2014-10-31
With ZFS, rewriting a file in place might make you run out of space
Here's an interesting little issue that I confirmed recently: if you rewrite an existing file in place with random IO on a plain ZFS filesystem, you can wind up using extra space and even run out of space. This is a little bit surprising but is not a bug; it's just fallout from how ZFS works.
It's easy to see how this can happen if you have compression or deduplication turned on on the filesystem and you rewrite different data; the new data might compress or deduplicate less well than the old data and so use up more space. Deduplication might especially be prone to this if you initialize your file with something simple (zeroes, say) and then rewrite with actual data.
(The corollary to this is that continuously rewritten files like the storage for a database can take up a fluctuating amount of disk space over time on such a filesystem. This is one reason of several that we're unlikely to ever turn compression on on our fileservers.)
But this can happen even on filesystems without dedup or compression,
which is a little bit surprising. What's happening is the result of the
ZFS 'record size' (what many filesystems would call their block size).
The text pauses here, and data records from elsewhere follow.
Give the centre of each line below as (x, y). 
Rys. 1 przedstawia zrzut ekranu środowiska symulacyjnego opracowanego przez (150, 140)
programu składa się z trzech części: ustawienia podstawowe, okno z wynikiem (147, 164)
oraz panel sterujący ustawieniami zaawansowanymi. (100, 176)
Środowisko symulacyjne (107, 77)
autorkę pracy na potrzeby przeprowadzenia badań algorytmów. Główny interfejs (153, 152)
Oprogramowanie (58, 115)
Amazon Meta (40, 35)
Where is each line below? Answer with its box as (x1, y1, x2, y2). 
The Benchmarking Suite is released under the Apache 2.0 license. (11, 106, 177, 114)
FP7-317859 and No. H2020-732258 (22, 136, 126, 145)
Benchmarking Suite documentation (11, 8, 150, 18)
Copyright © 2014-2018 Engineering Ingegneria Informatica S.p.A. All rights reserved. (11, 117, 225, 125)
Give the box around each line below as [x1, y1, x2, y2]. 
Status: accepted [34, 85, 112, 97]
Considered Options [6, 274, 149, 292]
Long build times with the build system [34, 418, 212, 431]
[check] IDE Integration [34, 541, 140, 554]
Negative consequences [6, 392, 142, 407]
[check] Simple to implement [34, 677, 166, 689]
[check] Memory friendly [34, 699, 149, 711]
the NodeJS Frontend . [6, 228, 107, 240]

ZFS has a variable record size, ranging from the minimum block size of
your disks up to the recordsize parameter, usually 128 KB. When you
write data, especially sequential data, ZFS will transparently aggregate
it together into large blocks; this makes both writes and reads more
efficient and so is a good thing.
So you start out by writing a big file sequentially, which aggregates things together into 128 KB on-disk blocks, puts pointers to those blocks into the file's metadata, and so on. Now you come back later and rewrite the file using, say, 8 KB random IO. Because ZFS is a copy on write filesystem, it can't overwrite the existing data in place. Instead every time you write over a chunk of an existing 128 KB block, the block winds up effectively fragmented and your new 8 KB chunk consumes some amount of extra space for extra block pointers and so on (and perhaps extra metaslab space due to fragmentation).
To be honest, actually pushing a filesystem or a pool out of space requires you to be doing a lot of rewrites and to already be very close to the space limit. And if you hit the limit, it seems to not cause more than occasional 'out of space' errors for the rewrite IO; things will go to 0 bytes available but the rewrites will continue to mostly work (new write IO will fail, of course). Given comments I've seen in the code while looking into the extra space reservation in ZFS pools, I suspect that ZFS is usually estimating that an overwrite takes no extra space and so usually allowing it through. But I'm guessing at this point.
(The other thing I don't know is what such a partially updated block looks like on disk. Does the entire original 128 KB block get fully read, split and rewritten somehow, or is there something more clever going on? Decoding the kernel source will tell me if I can find and understand the right spot, but I'm not that curious at the moment.)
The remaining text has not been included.